The function of SFPs is best understood in D. melanogaster. SFPs play a role in male–male sperm competition. One study that manipulated the amount of SFPs male D. melanogaster produced found that when males were in competition, males that produced more SFPs sired a larger proportion of offspring. Many D. melanogaster SFP genes are expressed by the female reproductive tract, particularly within the sperm storage organs, which may be more consistent with roles supporting spermatozoa than in sexual conflict.

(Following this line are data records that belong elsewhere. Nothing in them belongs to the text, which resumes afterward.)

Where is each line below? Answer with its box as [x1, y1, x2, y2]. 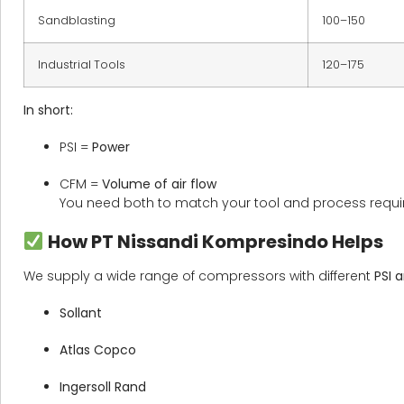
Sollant [60, 304, 102, 323]
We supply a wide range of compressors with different [23, 267, 374, 286]
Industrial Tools [38, 57, 125, 73]
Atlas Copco [60, 341, 136, 360]
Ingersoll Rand [60, 378, 146, 397]
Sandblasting [38, 13, 115, 29]
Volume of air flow [102, 175, 216, 194]
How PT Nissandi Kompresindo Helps [43, 229, 383, 255]
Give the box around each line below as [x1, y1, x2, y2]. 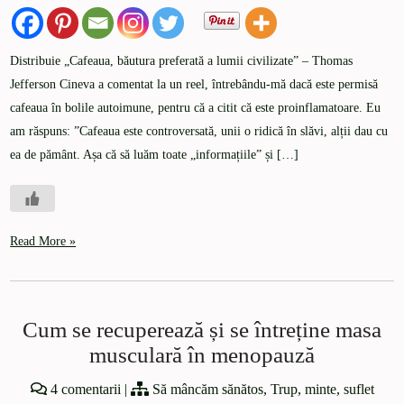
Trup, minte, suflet [270, 381, 374, 398]
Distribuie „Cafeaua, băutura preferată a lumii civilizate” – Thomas [10, 54, 353, 69]
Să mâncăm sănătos [151, 381, 263, 398]
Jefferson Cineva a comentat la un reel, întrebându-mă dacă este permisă [10, 78, 379, 92]
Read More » [10, 234, 77, 249]
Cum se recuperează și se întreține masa [23, 317, 381, 343]
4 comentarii [50, 381, 121, 398]
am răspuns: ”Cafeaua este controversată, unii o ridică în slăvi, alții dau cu [10, 124, 389, 139]
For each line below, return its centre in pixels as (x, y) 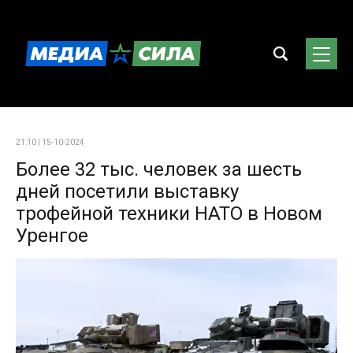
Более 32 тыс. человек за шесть (159, 169)
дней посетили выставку (127, 191)
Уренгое (52, 236)
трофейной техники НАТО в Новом (169, 214)
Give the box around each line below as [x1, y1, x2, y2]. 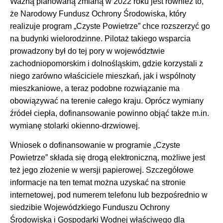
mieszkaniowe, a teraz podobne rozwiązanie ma [10, 84, 180, 93]
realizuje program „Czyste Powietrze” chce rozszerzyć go [10, 21, 210, 30]
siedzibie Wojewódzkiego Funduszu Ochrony [10, 203, 170, 212]
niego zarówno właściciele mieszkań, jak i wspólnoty [10, 71, 196, 80]
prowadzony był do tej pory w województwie [10, 46, 165, 55]
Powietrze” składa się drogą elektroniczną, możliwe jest [10, 153, 205, 162]
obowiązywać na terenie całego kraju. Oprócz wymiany [10, 96, 204, 105]
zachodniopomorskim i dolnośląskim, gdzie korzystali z [10, 59, 203, 68]
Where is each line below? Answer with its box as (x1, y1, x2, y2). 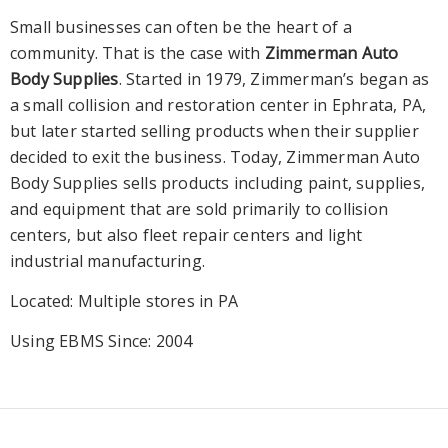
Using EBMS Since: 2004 (10, 329, 193, 352)
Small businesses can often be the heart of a (10, 15, 352, 38)
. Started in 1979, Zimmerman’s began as (118, 67, 430, 90)
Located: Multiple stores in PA (10, 289, 238, 312)
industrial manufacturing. (10, 249, 205, 272)
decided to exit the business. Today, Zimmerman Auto (10, 145, 421, 168)
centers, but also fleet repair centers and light (10, 223, 363, 246)
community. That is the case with (10, 41, 265, 64)
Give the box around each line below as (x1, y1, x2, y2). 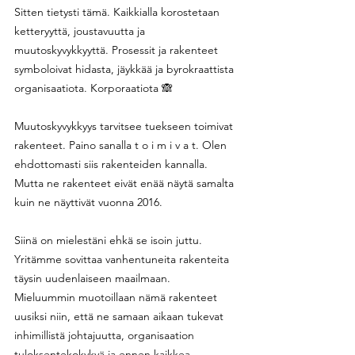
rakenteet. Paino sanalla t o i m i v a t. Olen (14, 137, 230, 152)
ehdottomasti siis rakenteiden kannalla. (14, 156, 211, 171)
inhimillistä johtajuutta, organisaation (14, 327, 197, 342)
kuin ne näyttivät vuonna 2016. (14, 194, 162, 209)
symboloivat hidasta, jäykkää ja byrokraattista (14, 61, 237, 76)
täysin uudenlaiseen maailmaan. (14, 270, 174, 285)
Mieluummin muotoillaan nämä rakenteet (14, 289, 220, 304)
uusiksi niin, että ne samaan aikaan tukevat (14, 308, 227, 323)
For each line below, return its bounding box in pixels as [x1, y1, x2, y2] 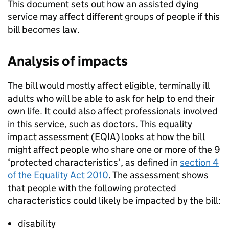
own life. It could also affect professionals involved [8, 105, 218, 117]
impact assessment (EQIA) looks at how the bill [8, 131, 204, 143]
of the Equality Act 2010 [8, 169, 108, 181]
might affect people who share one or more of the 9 [8, 144, 220, 155]
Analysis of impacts [8, 53, 128, 70]
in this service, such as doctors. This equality [8, 118, 192, 130]
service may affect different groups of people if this [8, 11, 220, 22]
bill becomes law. [8, 24, 80, 35]
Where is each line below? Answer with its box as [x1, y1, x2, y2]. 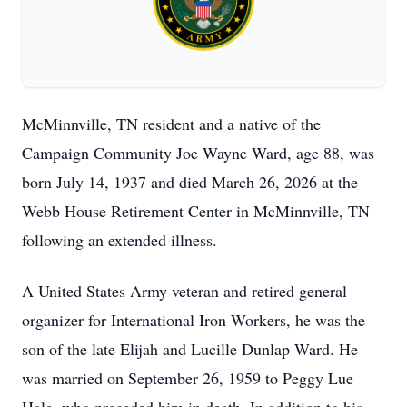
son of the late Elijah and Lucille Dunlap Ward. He [22, 338, 358, 360]
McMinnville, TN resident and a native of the [22, 113, 321, 134]
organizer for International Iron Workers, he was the [22, 309, 365, 331]
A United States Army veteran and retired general [22, 280, 347, 302]
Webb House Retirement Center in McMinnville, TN [22, 200, 370, 222]
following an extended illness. [22, 229, 217, 251]
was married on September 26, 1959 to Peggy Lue [22, 367, 353, 389]
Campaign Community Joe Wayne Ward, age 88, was [22, 142, 374, 164]

In many insect species, significant changes occur in female behavior and physiology following mating; the isolated receipt of SFPs has been shown to be responsible for many of these changes. In D. melanogaster females, over 160 genes show either up or down-regulation following isolated SFP receipt. These transcriptomic changes are not limited to the female's reproductive tract. SFPs lengthen the refractory period (when the female is disinterested in mating) and stimulate ovulation; additionally they can affect processes such as sperm storage, metabolism, and activity levels.

Though SFPs seem to play a role in coordinating male and female reproductive efforts (e.g. in timing of ovulation), SFPs may also be a source of sexual conflict. Studies of D. melanogaster have revealed that females who received SFPs suffered decreased lifespan and fitness. Frequent mating in D. melanogaster is associated with a reduction in female lifespan, and this cost of mating in females has been shown to be primarily mediated by receipt of SFPs.

As SFPs play an important role in reproductive processes in disease-carrying species of mosquito and additionally tend to be highly species-specific, manipulation of SFPs may hold potential for highly targeted control of these mosquito populations.